== Segment start ==

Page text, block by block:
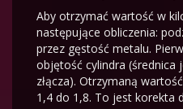
Aby otrzymać wartość w
następujące obliczenia:
przez gęstość metalu.
objętość cylindra (średnica
złącza). Otrzymaną
1,4 do 1,8. To jest korekta
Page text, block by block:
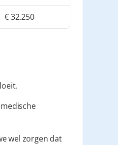
€ 32.250
wel zorgen dat
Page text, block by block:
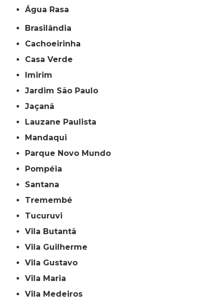
Água Rasa
Brasilândia
Cachoeirinha
Casa Verde
Imirim
Jardim São Paulo
Jaçanã
Lauzane Paulista
Mandaqui
Parque Novo Mundo
Pompéia
Santana
Tremembé
Tucuruvi
Vila Butantã
Vila Guilherme
Vila Gustavo
Vila Maria
Vila Medeiros
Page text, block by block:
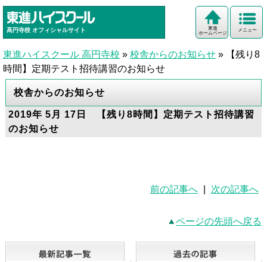
高円寺校 オフィシャルサイト メニュー
東進
ホームページ
東進ハイスクール 高円寺校 » 校舎からのお知らせ »
【残り8
時間】定期テスト招待講習のお知らせ
校舎からのお知らせ
2019年 5月 17日 【残り8時間】定期テスト招待講習
のお知らせ
前の記事へ 次の記事へ
ページの先頭へ戻る
最新記事一覧
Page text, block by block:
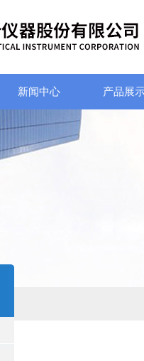
新闻中心 产品展
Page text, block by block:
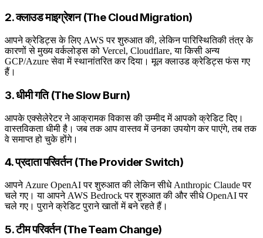
2. क्लाउड माइग्रेशन (The Cloud Migration)
आपने क्रेडिट्स के लिए AWS पर शुरुआत की, लेकिन पारिस्थितिकी तंत्र के
कारणों से मुख्य वर्कलोड्स को Vercel, Cloudflare, या किसी अन्य
GCP/Azure सेवा में स्थानांतरित कर दिया। मूल क्लाउड क्रेडिट्स फंस गए
हैं।
3. धीमी गति (The Slow Burn)
आपके एक्सेलेरेटर ने आक्रामक विकास की उम्मीद में आपको क्रेडिट दिए।
वास्तविकता धीमी है। जब तक आप वास्तव में उनका उपयोग कर पाएंगे, तब तक
वे समाप्त हो चुके होंगे।
4. प्रदाता परिवर्तन (The Provider Switch)
आपने Azure OpenAI पर शुरुआत की लेकिन सीधे Anthropic Claude पर
चले गए। या आपने AWS Bedrock पर शुरुआत की और सीधे OpenAI पर
चले गए। पुराने क्रेडिट पुराने खातों में बने रहते हैं।
5. टीम परिवर्तन (The Team Change)
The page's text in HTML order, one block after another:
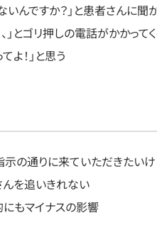
いんですか？」と患者さんに聞
」とゴリ押しの電話がかかって
よ！」と思う
示の通りに来ていただきたい
んを追いきれない
もマイナスの影響
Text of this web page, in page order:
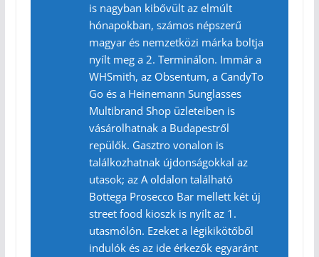
is nagyban kibővült az elmúlt
hónapokban, számos népszerű
magyar és nemzetközi márka boltja
nyílt meg a 2. Terminálon. Immár a
WHSmith, az Obsentum, a CandyTo
Go és a Heinemann Sunglasses
Multibrand Shop üzleteiben is
vásárolhatnak a Budapestről
repülők. Gasztro vonalon is
találkozhatnak újdonságokkal az
utasok; az A oldalon található
Bottega Prosecco Bar mellett két új
street food kioszk is nyílt az 1.
utasmólón. Ezeket a légikikötőből
indulók és az ide érkezők egyaránt
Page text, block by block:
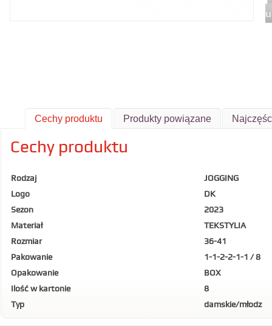
Cechy produktu Produkty powiązane
Cechy produktu
Rodzaj
JOGGING
Logo
DK
Sezon
2023
Materiał
TEKSTYLIA
Rozmiar
36-41
Pakowanie
1-1-2-2-1-1 / 8
Opakowanie
BOX
Ilość w kartonie
8
Typ
damskie/młodz
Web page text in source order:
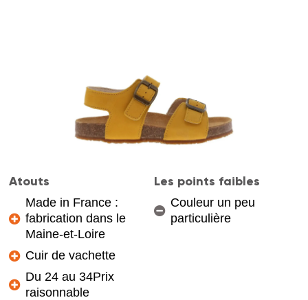
Atouts
Made in France :
fabrication dans le
Maine-et-Loire
Cuir de vachette
Du 24 au 34Prix
raisonnable
Les points faibles
Couleur un peu
particulière

== Segment end ==

§ TO DO
Output exactly, and only, the lines of the entries above from the one with "3. धीमी गति (The Slow Burn)" up to and including the one with "magyar és nemzetközi márka boltja"; pictures are to be left out.

§ RESPONSE AREA
3. धीमी गति (The Slow Burn)
आपके एक्सेलेरेटर ने आक्रामक विकास की उम्मीद में आपको क्रेडिट दिए।
वास्तविकता धीमी है। जब तक आप वास्तव में उनका उपयोग कर पाएंगे, तब तक
वे समाप्त हो चुके होंगे।
4. प्रदाता परिवर्तन (The Provider Switch)
आपने Azure OpenAI पर शुरुआत की लेकिन सीधे Anthropic Claude पर
चले गए। या आपने AWS Bedrock पर शुरुआत की और सीधे OpenAI पर
चले गए। पुराने क्रेडिट पुराने खातों में बने रहते हैं।
5. टीम परिवर्तन (The Team Change)
The page's text in HTML order, one block after another:
いんですか？」と患者さんに聞
」とゴリ押しの電話がかかって
よ！」と思う
示の通りに来ていただきたい
んを追いきれない
もマイナスの影響
Text of this web page, in page order:
is nagyban kibővült az elmúlt
hónapokban, számos népszerű
magyar és nemzetközi márka boltja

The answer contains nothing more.